Remy Four-Layer Brand Coherence Check — Implementation Spec v0.1
Filed: 2026-05-26 by Mycelia
For: Faber — implementation-ready engineering spec
Grounded in: BRAND_OPERATING_v0.2.md §6.3 (Remy fourth-layer coherence check) + §6.4 (Model Profile coherence-gate stage)
Status: v0.1 — Faber edits in place if scope reads wrong; ship updated version after build
Priority: Post-Thu reveal. Not Thursday-blocking. This is Y1 architecture work that becomes Day-30+ in the engagement.
What it is + why
Right now Remy validates outputs against voice rules (lexical patterns + tier mappings + ban list). That's surface-layer only. A Remy output can follow every voice rule and still violate the brand's soul (saying something the painter would never say), the system (offering a sale during a "no sales ever" brand), or the story (inventing artisan-partnership details that don't exist).

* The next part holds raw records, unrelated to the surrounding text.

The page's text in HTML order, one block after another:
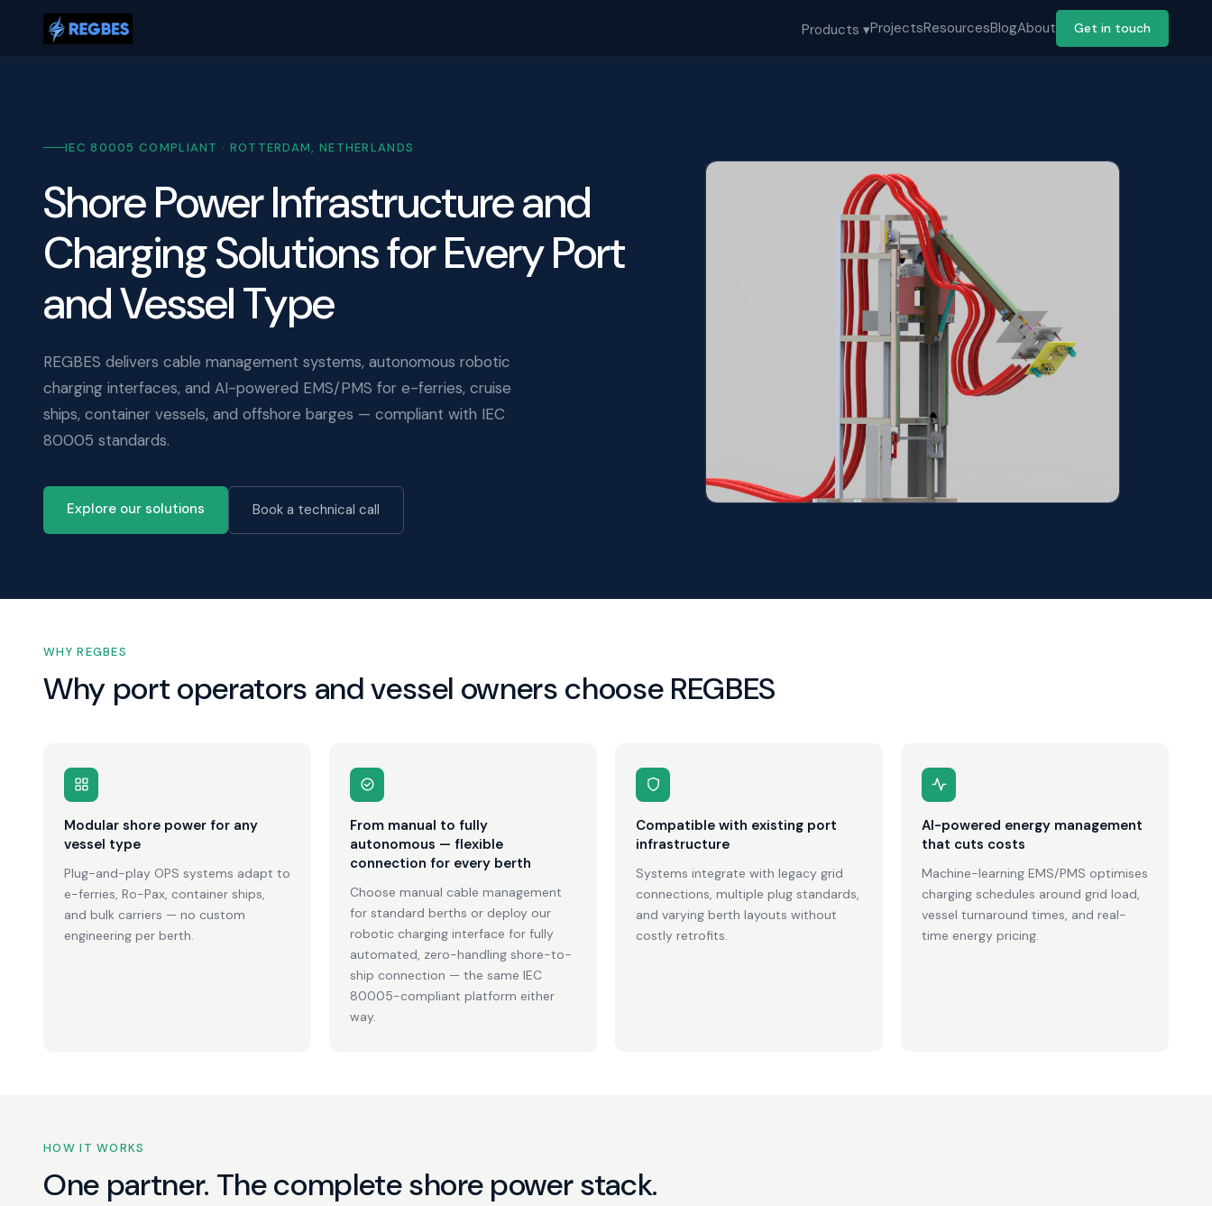
Products ▾ProjectsResourcesBlogAbout Get in touch
IEC 80005 COMPLIANT · ROTTERDAM, NETHERLANDS
Shore Power Infrastructure and
Charging Solutions for Every Port
and Vessel Type
REGBES delivers cable management systems, autonomous robotic
charging interfaces, and AI-powered EMS/PMS for e-ferries, cruise
ships, container vessels, and offshore barges — compliant with IEC
80005 standards.
Explore our solutions Book a technical call
WHY REGBES
Why port operators and vessel owners choose REGBES
Modular shore power for any
vessel type
Plug-and-play OPS systems adapt to
e-ferries, Ro-Pax, container ships,
and bulk carriers — no custom
engineering per berth.
From manual to fully
autonomous — flexible
connection for every berth
Choose manual cable management
for standard berths or deploy our
robotic charging interface for fully
automated, zero-handling shore-to-
ship connection — the same IEC
80005-compliant platform either
way.
Compatible with existing port
infrastructure
Systems integrate with legacy grid
connections, multiple plug standards,
and varying berth layouts without
costly retrofits.
AI-powered energy management
that cuts costs
Machine-learning EMS/PMS optimises
charging schedules around grid load,
vessel turnaround times, and real-
time energy pricing.
HOW IT WORKS
One partner. The complete shore power stack.

The four-layer coherence check is a middleware that runs after generation and before external-surface ship. It asks four questions per output:
- SOUL — does this respect the originating conviction (painter-discipline / restraint / curatorial-taste)?

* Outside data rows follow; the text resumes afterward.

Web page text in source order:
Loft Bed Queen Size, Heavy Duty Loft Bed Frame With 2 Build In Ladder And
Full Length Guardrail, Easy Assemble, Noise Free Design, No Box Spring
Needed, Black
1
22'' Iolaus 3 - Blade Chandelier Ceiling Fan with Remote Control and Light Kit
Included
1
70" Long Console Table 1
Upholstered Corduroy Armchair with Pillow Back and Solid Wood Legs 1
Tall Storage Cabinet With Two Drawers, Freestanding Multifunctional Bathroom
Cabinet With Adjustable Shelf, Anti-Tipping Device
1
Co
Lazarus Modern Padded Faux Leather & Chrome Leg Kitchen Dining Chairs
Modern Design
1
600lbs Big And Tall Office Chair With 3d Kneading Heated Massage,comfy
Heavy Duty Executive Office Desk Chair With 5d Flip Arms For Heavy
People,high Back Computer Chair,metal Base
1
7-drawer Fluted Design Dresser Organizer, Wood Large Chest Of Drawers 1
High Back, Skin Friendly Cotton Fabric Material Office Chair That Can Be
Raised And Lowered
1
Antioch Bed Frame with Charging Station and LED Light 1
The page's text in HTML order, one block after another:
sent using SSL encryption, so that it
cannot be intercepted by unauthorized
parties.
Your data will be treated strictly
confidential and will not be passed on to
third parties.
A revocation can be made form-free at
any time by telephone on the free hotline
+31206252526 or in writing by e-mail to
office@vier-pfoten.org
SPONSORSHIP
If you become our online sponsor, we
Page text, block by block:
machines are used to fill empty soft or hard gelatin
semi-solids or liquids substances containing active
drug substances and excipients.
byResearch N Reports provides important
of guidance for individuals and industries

- SYSTEM — does this match operational reality (no-sale, made-to-order, named-artisan-partnerships, natural-fibers-only)?

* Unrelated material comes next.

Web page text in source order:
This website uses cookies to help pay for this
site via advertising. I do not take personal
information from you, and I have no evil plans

- STORY — does this serve a narrative the brand actually owns? (not invented, not borrowed-from-category)
- SURFACE — does this read as unmistakably EF on first encounter? (voice rules, painter colors, "+", three voice tiers, natural-light register)
Output is gated by check result. Fail any layer → human review (founder approval for "e." tier, brand-approval for everything else). Pass all four → ship-eligible.
The check is the discipline. Volume amplifies whatever signal you produce; the check prevents drift-at-scale.
Where it slots in (architecture)
Current pipeline:
user_request → Remy.generate() → output → external surface (email, social, etc.)
New pipeline:
user_request → Remy.generate() → output → BrandCoherenceCheck.evaluate() → {pass | flag | hold} → human-review-gate (if needed) → external surface
Implementation surface: new middleware module lib/agent/brand-coherence-check.ts (or similar). Called by chat.ts after generation; called by lib/image/generate.ts (or wherever image generation lives) after image production.
Persistence: add brandCoherenceCheck: { passed: boolean, failedLayers: string[], reasoning: string, requiresApproval: boolean } to the existing generation record schema. Already-saved generations get the field on next access (default to null = not-yet-checked).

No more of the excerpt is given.